Het onderzoek ter zitting heeft plaatsgevonden op 29 oktober 2020. Appellant is verschenen, bijgestaan door mr. R. Poyraz, advocaat en kantoorgenoot van mr. Berkel. Het Uwv heeft zich laten vertegenwoordigen door W.L.J. Weltevrede.

OVERWEGINGEN

1.1.
Appellant is laatstelijk werkzaam geweest als verwerker van postpakketten voor gemiddeld 33,72 uur per week. Op 31 augustus 2009 heeft appellant zich vanuit een werkloosheidssituatie ziek gemeld met psychische klachten. Appellant was al bekend uit een eerdere arbeidsongeschiktheidsbeoordeling per 8 juni 2009 met pijnklachten aan de rechterzijde van de borst. Bij besluit van 29 juli 2011 heeft het Uwv geweigerd appellant na afloop van de voorgeschreven wachttijd met ingang van 29 augustus 2011 een WGA‑uitkering op grond van de Wet werk en inkomen naar arbeidsvermogen (Wet WIA) toe te kennen, omdat de mate van zijn arbeidsongeschiktheid minder dan 35% is. Na bezwaar en beroep is dit besluit in rechte vast komen te staan bij uitspraak van de Raad van 6 februari 2015 (ECLI:NL:CRVB:2015:308).
1.2.
Appellant had zich inmiddels op 3 december 2013 bij het Uwv gemeld met toegenomen klachten per 1 oktober 2013. Na verzekeringsgeneeskundig onderzoek heeft het Uwv bij besluit van 4 februari 2014 geweigerd om appellant een WIA-uitkering toe te kennen. Daaraan ligt ten grondslag dat de beperkingen van appellant die per 1 oktober 2013 zijn toegenomen voortkomen uit een andere ziekteoorzaak vergeleken met de beoordeling per 29 augustus 2011. Na bezwaar en beroep is dit besluit in rechte vast komen te staan bij uitspraak van de Raad van 1 maart 2017 (ECLI:NL:CRVB:2017:755).
1.3.
Appellant heeft zich met een door het Uwv op 31 oktober 2017 ontvangen brief opnieuw gemeld met toegenomen klachten. Na verzekeringsgeneeskundig onderzoek heeft het Uwv bij besluit van 29 december 2017 geweigerd aan appellant een WIA-uitkering toe te kennen.
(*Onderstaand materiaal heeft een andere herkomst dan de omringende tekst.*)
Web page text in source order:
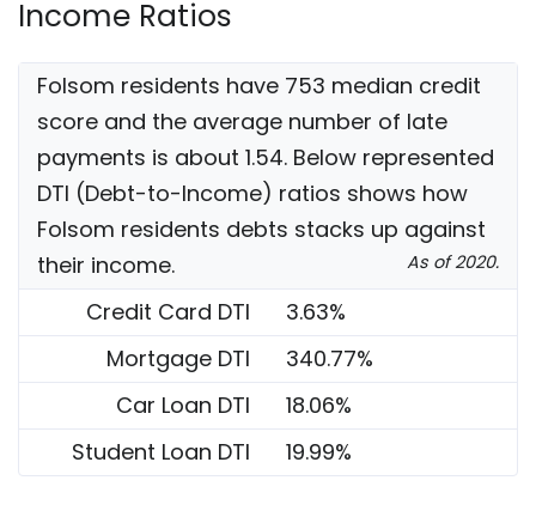
Income Ratios
Folsom residents have 753 median credit
score and the average number of late
payments is about 1.54. Below represented
DTI (Debt-to-Income) ratios shows how
Folsom residents debts stacks up against
their income.
As of 2020.
Credit Card DTI
3.63%
Mortgage DTI
340.77%
Car Loan DTI
18.06%
Student Loan DTI
19.99%
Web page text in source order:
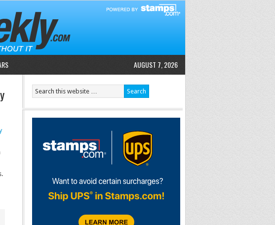
AUGUST 7, 2026
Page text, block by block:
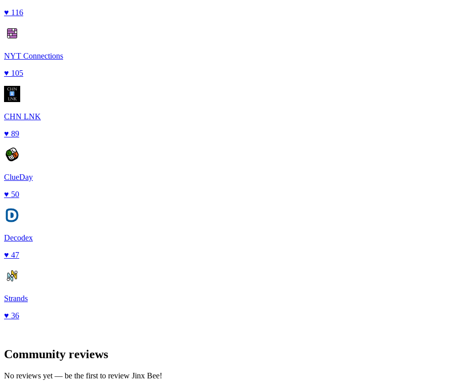
♥ 116
NYT Connections
♥ 105
CHN LNK
♥ 89
ClueDay
♥ 50
Decodex
♥ 47
Strands
♥ 36
Community reviews
No reviews yet — be the first to review Jinx Bee!
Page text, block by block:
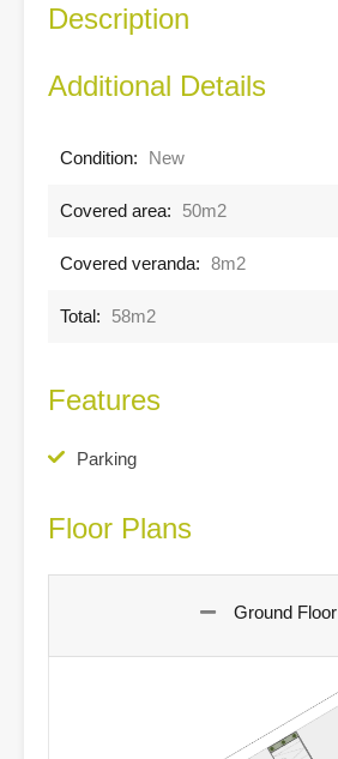
Description
Additional Details
Condition: New
Covered area: 50m2
Covered veranda: 8m2
Total: 58m2
Features
Parking
Floor Plans
Ground Floor
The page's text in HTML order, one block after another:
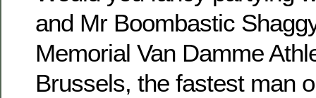
and Mr Boombastic
Memorial Van Damme
Brussels, the fastest man
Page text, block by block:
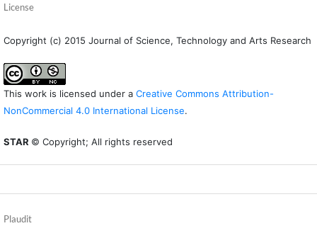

Daaraan ligt ten grondslag dat de gemelde verslechtering van de gezondheid van appellant niet heeft plaatsgevonden binnen vijf jaar na de arbeidsongeschiktheidsbeoordeling per 29 augustus 2011. Het bezwaar van appellant tegen dit besluit heeft het Uwv bij besluit van 24 juli 2018 (bestreden besluit) ongegrond verklaard. Aan het bestreden besluit ligt een rapport van een verzekeringsarts bezwaar en beroep van 20 juli 2018 ten grondslag.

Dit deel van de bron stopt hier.